A healthy inspection

Every school in the country has to be inspected for the quality of its health promotion by the end of 2007. So local authority inspection teams are now out there, accrediting them

Good health in schools begins with selling fresh fruit in the cafeteria, encouraging the kids to get fit and active, and getting rid of the fizzy drinks machine. But that is just the start.

"When I first got the health remit I thought it was all about PE and home economics and the physical side of being healthy," says Edith Girvan, quality improvement officer in East Dunbarton-shire. "But there is much more to it than that. What promotes health is very diverse. It's about people feeling good.

"When I visit schools with our health accreditation team, one thing I love being able to say to headteachers is how happy their pupils and staff clearly are."

This broad and inclusive interpretation of good health in East Dunbartonshire reflects the national guidance in Being Well - Doing Well, the Scottish Executive's framework for health-promoting schools: "Health is taken to mean physical, social, spiritual, mental and emotional well-being in relation to oneself, society and the environment," says the document.

Achieving all that for every pupil and member of staff is a tall order, particularly when it has to be done by the end of 2007. So accreditation of schools around the country is being done through schemes devised by local authorities and NHS boards, and endorsed by the Scottish Executive. These aim to monitor a school's self-evaluation based on HM Inspectorate of Education quality indicators.

"In East Dunbartonshire we have been working with other authorities such as West Dunbartonshire, Renfrewshire and Argyll and Bute, to develop our accreditation scheme," says Mary Larkin, quality improvement officer.

"We have already inspected and accredited over half our schools.

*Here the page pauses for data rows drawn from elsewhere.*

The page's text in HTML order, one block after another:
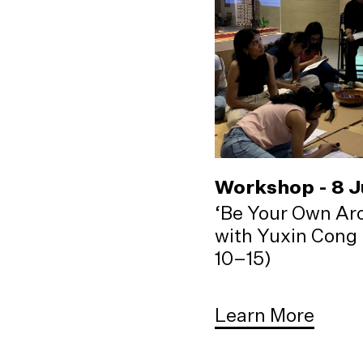
Workshop - 8
‘Be Your Own
with Yuxin Cong
10–15)
Learn More
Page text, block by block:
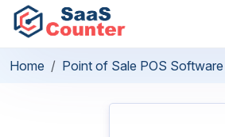
Home Point of Sale POS Software
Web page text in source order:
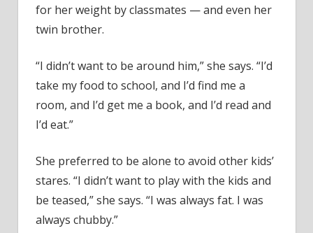
for her weight by classmates — and even her
twin brother.
“I didn’t want to be around him,” she says. “I’d
take my food to school, and I’d find me a
room, and I’d get me a book, and I’d read and
I’d eat.”
She preferred to be alone to avoid other kids’
stares. “I didn’t want to play with the kids and
be teased,” she says. “I was always fat. I was
always chubby.”
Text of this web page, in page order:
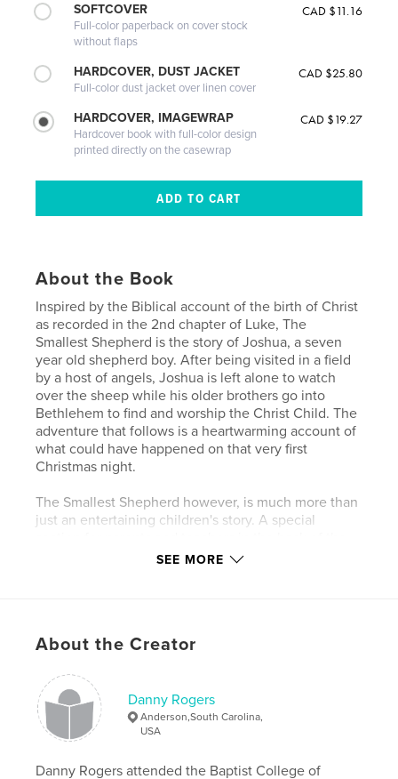
SOFTCOVER
Full-color paperback on cover stock
without flaps
CAD $11.16
HARDCOVER, DUST JACKET
Full-color dust jacket over linen cover
CAD $25.80
HARDCOVER, IMAGEWRAP
Hardcover book with full-color design
printed directly on the casewrap
CAD $19.27
About the Book
Inspired by the Biblical account of the birth of Christ
as recorded in the 2nd chapter of Luke, The
Smallest Shepherd is the story of Joshua, a seven
year old shepherd boy. After being visited in a field
by a host of angels, Joshua is left alone to watch
over the sheep while his older brothers go into
Bethlehem to find and worship the Christ Child. The
adventure that follows is a heartwarming account of
what could have happened on that very first
Christmas night.
The Smallest Shepherd however, is much more than
just an entertaining children's story. A special
book reveals the interwoven symbolism within the
Features & Details
Primary Category: Religion & Spirituality
Project Option:
5×8 in, 13×20 cm
SEE MORE
About the Creator
Danny Rogers
Anderson,South Carolina,
USA
Danny Rogers attended the Baptist College of
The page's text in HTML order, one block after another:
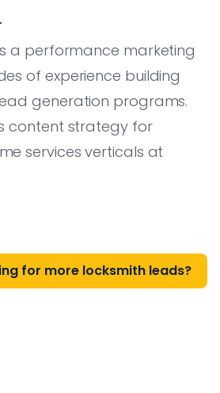
a performance marketing
of experience building
generation programs.
content strategy for
services verticals at
for more locksmith leads?
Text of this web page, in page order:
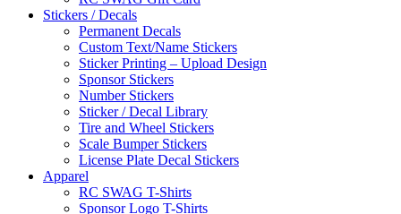
Stickers / Decals
Permanent Decals
Custom Text/Name Stickers
Sticker Printing – Upload Design
Sponsor Stickers
Number Stickers
Sticker / Decal Library
Tire and Wheel Stickers
Scale Bumper Stickers
License Plate Decal Stickers
Apparel
RC SWAG T-Shirts
Sponsor Logo T-Shirts
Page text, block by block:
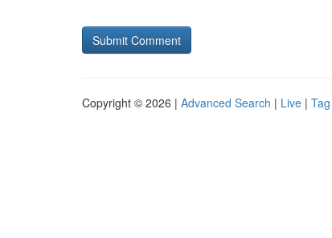
Copyright © 2026 | Advanced Search | Live |
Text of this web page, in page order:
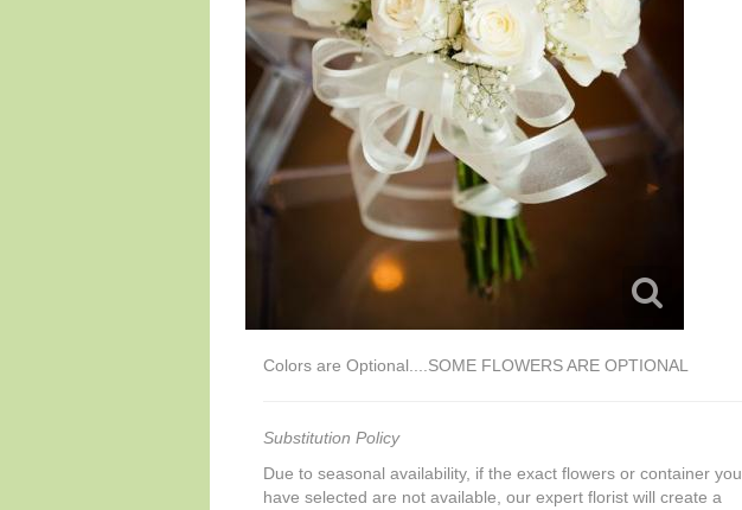
Colors are Optional....SOME FLOWERS ARE OPTIONAL
Substitution Policy
Due to seasonal availability, if the exact flowers or container you
have selected are not available, our expert florist will create a
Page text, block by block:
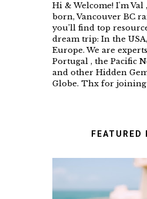
Hi & Welcome! I'm Val
born, Vancouver BC
you’ll find top
dream trip: In the
Europe. We are
Portugal , the Pacific
and other Hidden
Globe. Thx for
FEATURED
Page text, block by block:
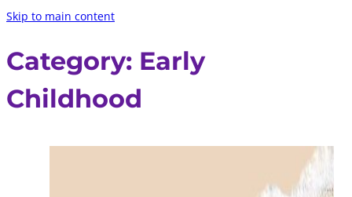
Skip to main content
Category: Early
Childhood
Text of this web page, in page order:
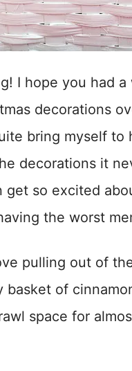
I hope you had
decorations
bring myself
decorations it
so excited
the worst
pulling out of
basket of
space for
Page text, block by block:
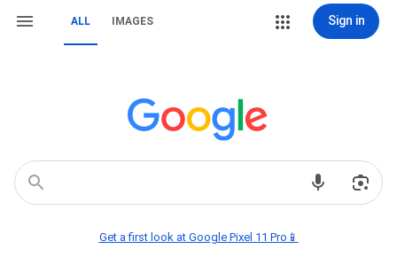
ALL IMAGES Sign in
Get a first look at Google Pixel 11 Pro📱
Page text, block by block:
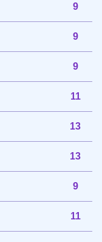
9
9
9
11
13
13
9
11
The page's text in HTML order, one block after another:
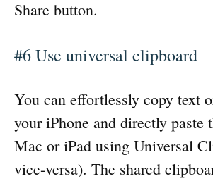
Share button.
#6 Use universal clipboard
You can effortlessly copy text
your iPhone and directly paste
Mac or iPad using Universal
vice-versa). The shared
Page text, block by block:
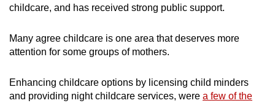
childcare, and has received strong public support.
Many agree childcare is one area that deserves more
attention for some groups of mothers.
Enhancing childcare options by licensing child minders
and providing night childcare services, were a few of the
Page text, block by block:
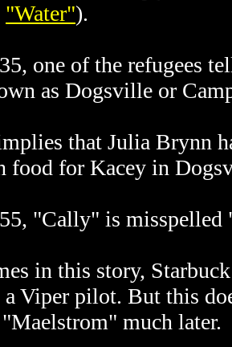
"Water").
one of the refugees
as Dogsville or
that Julia Brynn
food for Kacey in
"Cally" is
in this story,
a Viper pilot. But this
much later.
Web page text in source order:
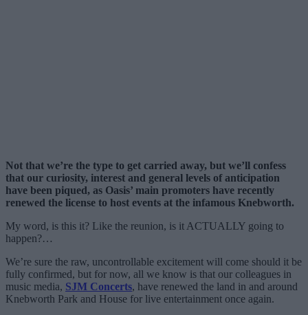
Not that we’re the type to get carried away, but we’ll confess
that our curiosity, interest and general levels of anticipation
have been piqued, as Oasis’ main promoters have recently
renewed the license to host events at the infamous Knebworth.
My word, is this it? Like the reunion, is it ACTUALLY going to
happen?…
We’re sure the raw, uncontrollable excitement will come should it be
fully confirmed, but for now, all we know is that our colleagues in
music media, SJM Concerts, have renewed the land in and around
Knebworth Park and House for live entertainment once again.
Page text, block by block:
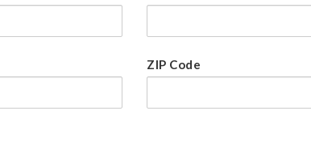
ZIP Code
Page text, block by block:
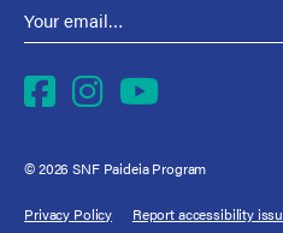
Email Address
Facebook
Instagram
YouTube
© 2026 SNF Paideia Program
Privacy Policy Report accessibility
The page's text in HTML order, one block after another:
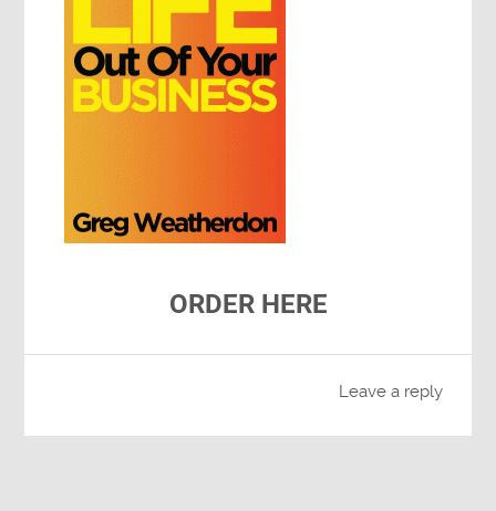
ORDER HERE
Leave a reply
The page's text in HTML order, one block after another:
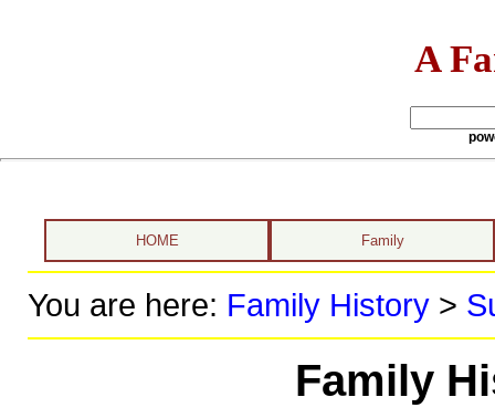
A
HOME Family
You are here: Family History>
Family
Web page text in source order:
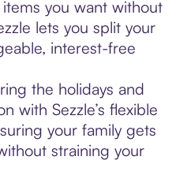
you want without
lets you split your
interest-free
the holidays and
with Sezzle’s flexible
your family gets
straining your
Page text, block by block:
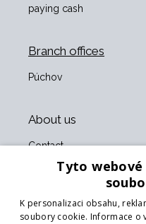
paying cash
Branch offices
Púchov
About us
Contact
About us
Business terms and
Our partners
Tyto
K personalizaci obsahu,
soubory cookie. Informace o
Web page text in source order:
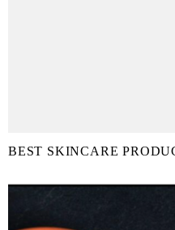
BEST SKINCARE
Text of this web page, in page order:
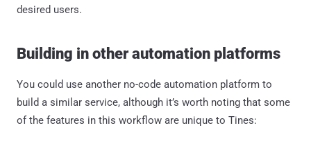
desired users.
Building in other automation platforms
You could use another no-code automation platform to
build a similar service, although it’s worth noting that some
of the features in this workflow are unique to Tines:
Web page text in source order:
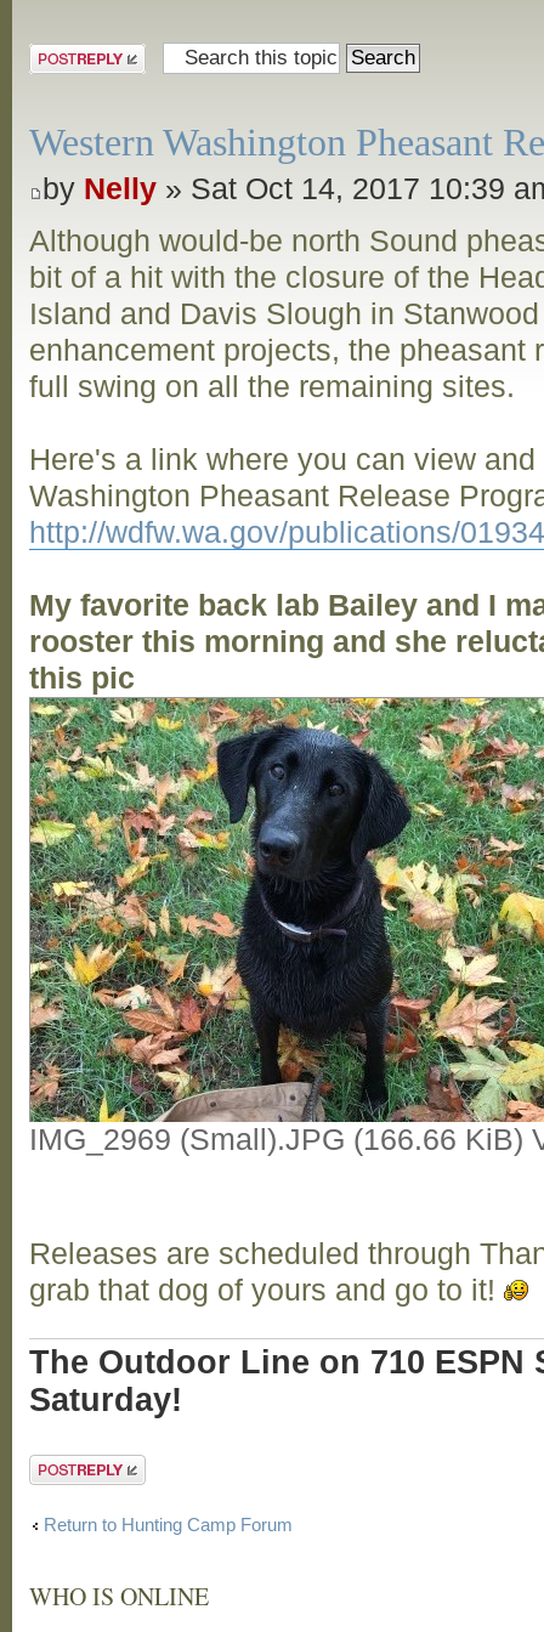
Post a reply
Western Washington Pheasant
by Nelly » Sat Oct 14, 2017 10:39
Although would-be north Sound
bit of a hit with the closure of the
Island and Davis Slough in
enhancement projects, the pheasant
full swing on all the remaining sites.
Here's a link where you can view
Washington Pheasant Release
http://wdfw.wa.gov/publications/
My favorite back lab Bailey and I
rooster this morning and she
this pic
IMG_2969 (Small).JPG (166.66 KiB)
Releases are scheduled through
grab that dog of yours and go to it!
The Outdoor Line on 710 ESPN
Saturday!
Post a reply
Return to Hunting Camp Forum
WHO IS ONLINE
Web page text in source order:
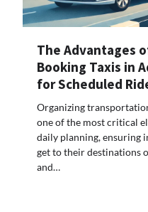
The Advantages
Booking Taxis in
for Scheduled
Organizing
one of the most critical
daily planning, ensuring
get to their destinations
and…
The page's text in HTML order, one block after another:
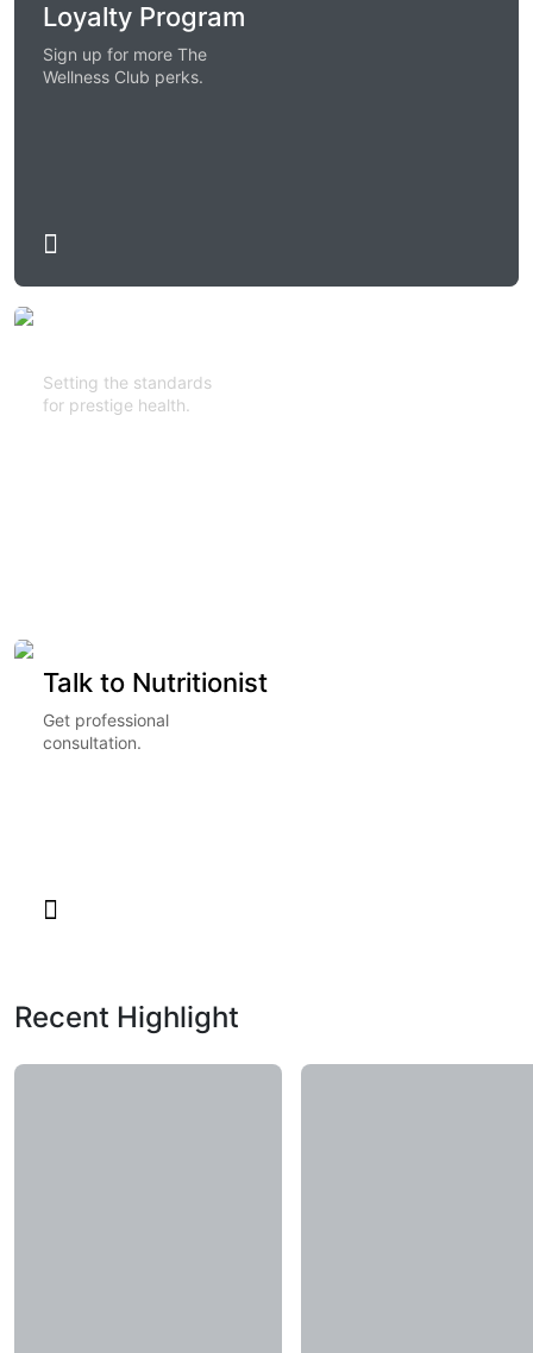
Loyalty Program
Sign up for more The
Wellness Club perks.
Setting the standards
for prestige health.
Talk to Nutritionist
Get professional
consultation.
Recent Highlight

All of them will be inspected by the end of this year. Then, in each of the next two years, we'll review what the school has been doing, check any points arising from the inspection, make sure they've got them in their development plan if necessary. We will do the full health accreditation for each of our schools every three years."

Inspection by the health team lasts a day and is not as daunting an experience as a visit from HM inspectors, says Greg Caldow, principal teacher at Millersneuk Primary - although there are similarities. "We had to gather boxes and folders of evidence, showing what health promotion was taking place in our school. Then, on the day, the team came in and studied the paperwork," explains Mrs Larkin.

"They went on a tour of the school. They interviewed parents. They visited the cafeteria, tasted the lunches and talked to children about the impact health promotion was having on them. It was a very nice day - more relaxed than a visit from the inspectors, although every bit as thorough."

That depth and thoroughness arises partly from the guidance produced by the Scottish Health Promoting Schools Unit and partly from professional development delivered to members of the East Dunbartonshire accreditation teams, one of whom is usually a practising teacher.

"A lot of it is about helping schools realise what they do already to promote good health - and how they can improve on it," says Ms Girvan.

"It's not a big, new thing they have to take on board. So we train people on the teams to get that message across, and to look for good practice in schools.

"We tell them about the quality indicators, the key characteristics they have to look for, the practical aspects of carrying out a visit."

Mr Caldow volunteered for the training, he says, because Millersneuk Primary was scheduled for a visit from the accreditation team, and "what better way to learn what they were looking for than to get training and experience from the other side of the fence".

Since then he has been on a health accreditation team visit to a secondary school, which was an eye-opener in terms of the health problems young people face, he says.

"Some things they were doing with eating and exercise were generic, but they also had a lot of counselling and support for the older children's emotional needs. The pupils had an incredible amount of input to health promotion, and had produced a leaflet themselves which is going out to all our schools.

"I think having a teacher on the accreditation teams says something important to schools - that teachers are a key part of the process, that their input is valued."

While this is undoubtedly true, the key to health promotion in schools - and to health accreditation of those schools - is collaboration with a range of individuals and organisations, says Ms Girvan.

"Partnership is essential and, for best results, schools should get all their partners involved (nursing staff, psychologists, active schools co-ordinators) right at the beginning, at the planning stage. Active schools co-ordinators, for instance, are particularly good at working with young people to develop playground games.

"Being a healthy school is about embedding good health into everything that staff or pupils do. It's also about balance. If somebody feels like sugar in their coffee once in a while, there's nothing wrong with that.

"Personally, I like a fish supper on a Friday night."